Do LaB Is Still Coachella’s Best Hidden Gem

Do LaB Is Still Coachella’s Best Hidden Gem

by Stephanie Smith-Strickland

In its current iteration, Coachella tends to conjure images of sun-bronzed influencers bedecked with glitter and wearing other peoples' cultures as casual accessories. Coupled with its sheer size and reputation for being a celebrity hotspot, embracing "Nochella" as a personality trait can start to feel like it actually makes sense. But in spite of its perception, Coachella, like any festival, is largely what you make it. If the idea of a 60,000 plus crowd packed against the main stage like sardines sounds like your personal nightmare, there are certainly alternative spaces that offer a reprieve from crowds. One of the most enduring is the Do LaB Stage, which has quietly provided a springboard for emerging artists for 15 years.
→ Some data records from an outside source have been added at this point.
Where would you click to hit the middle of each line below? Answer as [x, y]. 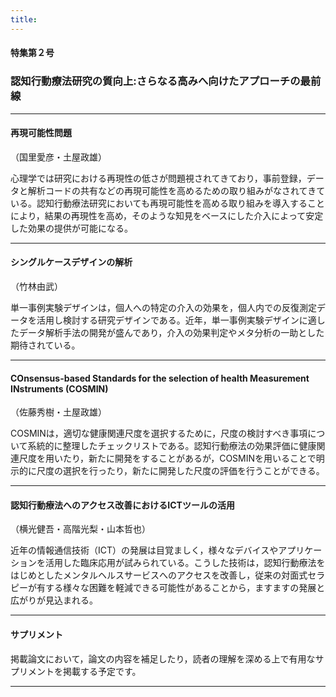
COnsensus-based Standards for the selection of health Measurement [160, 378]
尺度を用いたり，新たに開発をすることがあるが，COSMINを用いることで [167, 458]
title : [24, 19]
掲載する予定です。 [102, 671]
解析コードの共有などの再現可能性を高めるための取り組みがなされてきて [176, 190]
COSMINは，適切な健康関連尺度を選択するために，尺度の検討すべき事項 [159, 433]
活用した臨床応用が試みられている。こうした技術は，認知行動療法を [185, 563]
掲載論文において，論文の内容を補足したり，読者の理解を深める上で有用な [163, 658]
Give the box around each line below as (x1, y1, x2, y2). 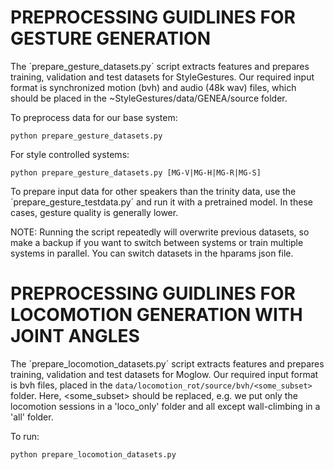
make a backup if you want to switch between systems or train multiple (10, 236, 304, 248)
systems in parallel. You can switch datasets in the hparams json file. (10, 247, 294, 259)
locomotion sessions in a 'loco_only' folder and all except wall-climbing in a (10, 400, 321, 412)
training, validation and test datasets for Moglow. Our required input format (10, 368, 319, 380)
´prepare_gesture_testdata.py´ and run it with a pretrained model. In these (10, 196, 313, 208)
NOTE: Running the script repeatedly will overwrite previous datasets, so (10, 226, 310, 238)
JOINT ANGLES (10, 325, 140, 348)
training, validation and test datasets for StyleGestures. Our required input (10, 71, 315, 83)
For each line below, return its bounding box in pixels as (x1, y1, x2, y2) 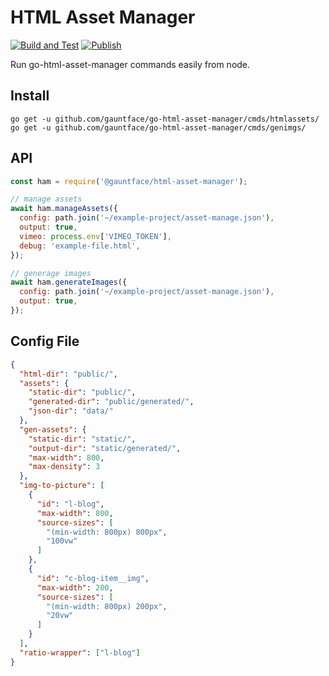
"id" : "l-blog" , (36, 499, 105, 509)
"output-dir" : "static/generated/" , (28, 443, 182, 453)
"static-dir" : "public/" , (28, 387, 137, 398)
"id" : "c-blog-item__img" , (36, 573, 150, 583)
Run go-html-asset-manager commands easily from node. (10, 58, 251, 70)
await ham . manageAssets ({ (10, 204, 118, 214)
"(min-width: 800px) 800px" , (46, 527, 168, 537)
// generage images (10, 268, 92, 278)
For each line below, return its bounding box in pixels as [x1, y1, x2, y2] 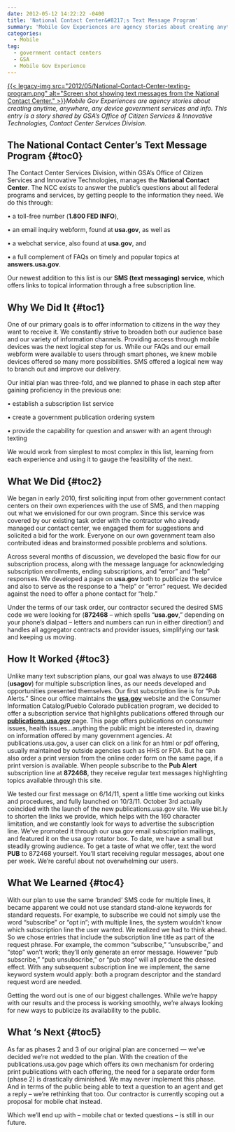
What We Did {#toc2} [7, 475, 103, 487]
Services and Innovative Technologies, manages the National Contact [7, 176, 210, 184]
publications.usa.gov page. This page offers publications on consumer [7, 716, 215, 725]
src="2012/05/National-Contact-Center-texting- [52, 81, 191, 90]
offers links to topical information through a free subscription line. [7, 281, 197, 289]
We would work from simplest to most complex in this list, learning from [7, 448, 214, 456]
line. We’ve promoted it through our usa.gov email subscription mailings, [7, 826, 215, 835]
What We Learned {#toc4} [7, 877, 124, 889]
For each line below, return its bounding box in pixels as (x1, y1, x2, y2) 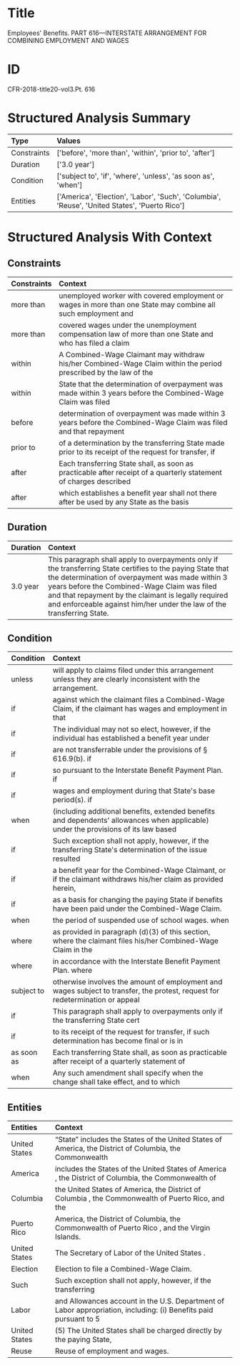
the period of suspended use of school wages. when (52, 916, 229, 926)
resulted (52, 854, 81, 864)
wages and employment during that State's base (52, 786, 216, 796)
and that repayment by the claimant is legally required (48, 590, 229, 600)
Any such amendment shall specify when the (52, 1068, 204, 1078)
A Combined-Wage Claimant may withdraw (59, 349, 205, 359)
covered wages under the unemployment (59, 320, 197, 330)
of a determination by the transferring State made (59, 438, 225, 448)
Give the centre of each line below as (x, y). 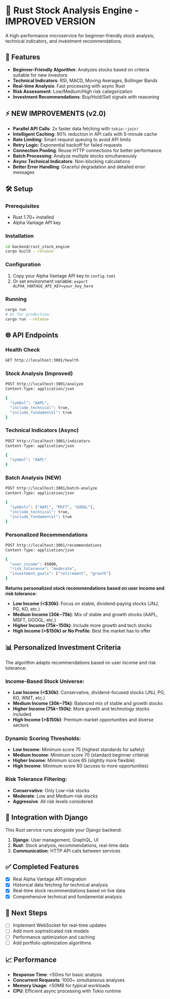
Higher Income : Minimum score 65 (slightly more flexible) (74, 760)
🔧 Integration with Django (47, 818)
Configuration (23, 265)
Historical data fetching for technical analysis (60, 885)
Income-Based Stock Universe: (45, 681)
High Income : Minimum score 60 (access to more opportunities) (81, 766)
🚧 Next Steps (26, 913)
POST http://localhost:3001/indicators (48, 441)
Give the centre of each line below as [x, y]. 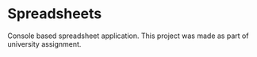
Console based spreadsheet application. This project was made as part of [128, 36]
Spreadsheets [55, 14]
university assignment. [44, 44]
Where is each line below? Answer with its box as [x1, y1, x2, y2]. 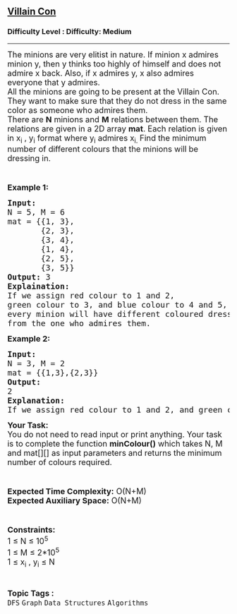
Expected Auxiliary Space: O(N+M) [7, 495, 142, 506]
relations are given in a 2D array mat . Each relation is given [7, 124, 228, 133]
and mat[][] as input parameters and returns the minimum [7, 448, 222, 458]
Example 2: [7, 334, 51, 344]
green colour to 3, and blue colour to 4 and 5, [7, 300, 228, 310]
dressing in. [7, 153, 51, 164]
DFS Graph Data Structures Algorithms [7, 598, 149, 608]
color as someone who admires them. [7, 105, 148, 115]
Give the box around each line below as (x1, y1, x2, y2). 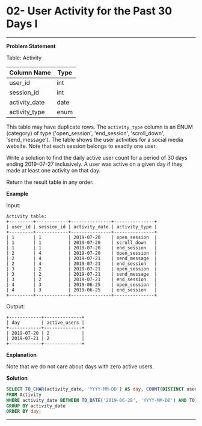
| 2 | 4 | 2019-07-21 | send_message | (6, 255, 158, 261)
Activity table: (6, 213, 47, 219)
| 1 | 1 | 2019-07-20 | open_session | (6, 234, 158, 240)
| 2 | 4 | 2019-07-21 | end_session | (6, 260, 158, 267)
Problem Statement (6, 42, 56, 49)
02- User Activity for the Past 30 (6, 4, 173, 18)
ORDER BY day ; (6, 409, 42, 415)
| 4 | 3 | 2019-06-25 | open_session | (6, 281, 158, 288)
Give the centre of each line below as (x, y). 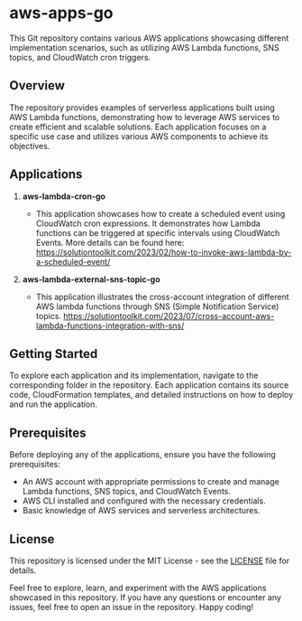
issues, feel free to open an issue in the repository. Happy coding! (132, 607)
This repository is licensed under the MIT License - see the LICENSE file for (150, 560)
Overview (37, 85)
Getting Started (54, 354)
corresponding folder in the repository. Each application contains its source (149, 385)
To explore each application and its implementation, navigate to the (134, 376)
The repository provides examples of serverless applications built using (142, 108)
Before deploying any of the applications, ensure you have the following (143, 455)
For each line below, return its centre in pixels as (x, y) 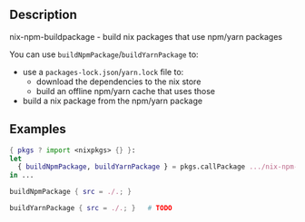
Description (43, 15)
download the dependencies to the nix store (118, 82)
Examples (38, 129)
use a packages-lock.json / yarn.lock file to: (103, 72)
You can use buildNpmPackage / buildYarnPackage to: (104, 54)
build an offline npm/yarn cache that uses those (126, 91)
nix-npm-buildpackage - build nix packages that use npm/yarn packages (146, 36)
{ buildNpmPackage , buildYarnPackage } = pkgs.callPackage (132, 167)
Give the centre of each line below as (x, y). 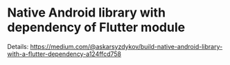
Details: (18, 46)
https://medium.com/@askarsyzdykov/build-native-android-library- (126, 46)
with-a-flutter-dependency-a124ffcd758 (64, 54)
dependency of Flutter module (96, 27)
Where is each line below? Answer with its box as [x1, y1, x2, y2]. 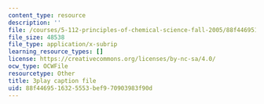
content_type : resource [8, 11, 86, 20]
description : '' [8, 19, 61, 27]
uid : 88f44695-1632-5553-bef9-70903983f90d [8, 84, 153, 92]
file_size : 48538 [8, 33, 65, 41]
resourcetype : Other [8, 70, 76, 77]
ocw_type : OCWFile [8, 63, 68, 70]
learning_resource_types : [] [8, 48, 104, 56]
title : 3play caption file [8, 77, 97, 84]
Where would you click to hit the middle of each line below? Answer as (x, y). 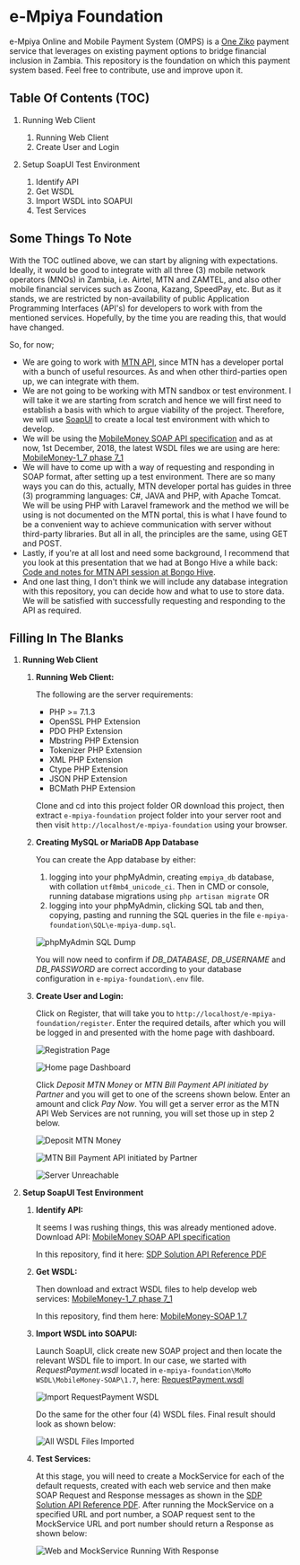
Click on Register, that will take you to (105, 1013)
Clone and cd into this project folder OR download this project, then (160, 806)
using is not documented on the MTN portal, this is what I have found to (154, 515)
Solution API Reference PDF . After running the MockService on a (155, 1505)
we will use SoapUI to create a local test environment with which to (146, 419)
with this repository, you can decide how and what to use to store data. (153, 591)
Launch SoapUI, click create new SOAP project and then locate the (159, 1351)
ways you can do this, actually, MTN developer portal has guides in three (157, 486)

Founded by brothers Josh, Jesse and Dede Flemming — who are also the minds behind the eco-facing Lightning In A Bottle festival — Do LaB started as a community art project between friends. "It wasn't started to be a production company, it was a collective of artists," Josh shared from the festival grounds. "Back then, festival culture wasn't a thing in America, so when got the opportunity to come out to Coachella in 2005 it was to build a small art project in the middle of the field."

Armed with a few thousand dollars and a shared background in production and design, the brothers built a 60-foot geometeric dome filled with sculptures and a fountain they dubbed "The Misting Oasis." In its early years, Coachella took place in April when temperatures in Indio easily skyrocket to 110 degrees or more. Do LaB's misting features were the only place on the grounds attendees could go to cool down; to this day, their buildouts always include a water element.

They also set up a few Mackie speakers and invited friends to DJ throughout the day and into the night after the festival ended. "Everything shut down at midnight so we just started throwing parties. The police were kicking everyone out except for us — since we were there and partying, they kind of assumed it was sanctioned by the festival and we just said 'fuck it, we'll keep going until someone stops us,' and that's really how the music aspect started. People don't realize this but Coachella came from punk rock culture. Goldenvoice was an old punk rock promoter so starting off they were very renegade."

By 2012, the brothers had expanded Do LaB's buildout and started to invite larger acts to play surprise sets — Major Lazer, ZHU, RL Grime and Glitch Mob are among those who have made appearances over the years. At the same time, Coachella was also undergoing a transformation. What was once a small-scale gathering with little infrastructure was shifting into a behemoth festival, emphasizing powerhouse acts and large-scale art initiatives. For its part, Do LaB expanded in the opposite direction, leveraging the brothers' grassroots connection to underground culture to curate a discovery space for emerging musicians.

For instance, Bassnectar, who played the Do LaB stage in 2007 closed the Outdoor Theater this year to a crowd of more than 70,000 people. "I think that's part of the reason Coachella embraces us," said Jesse. "We bring an element of underground culture and a platform for new artists to show up."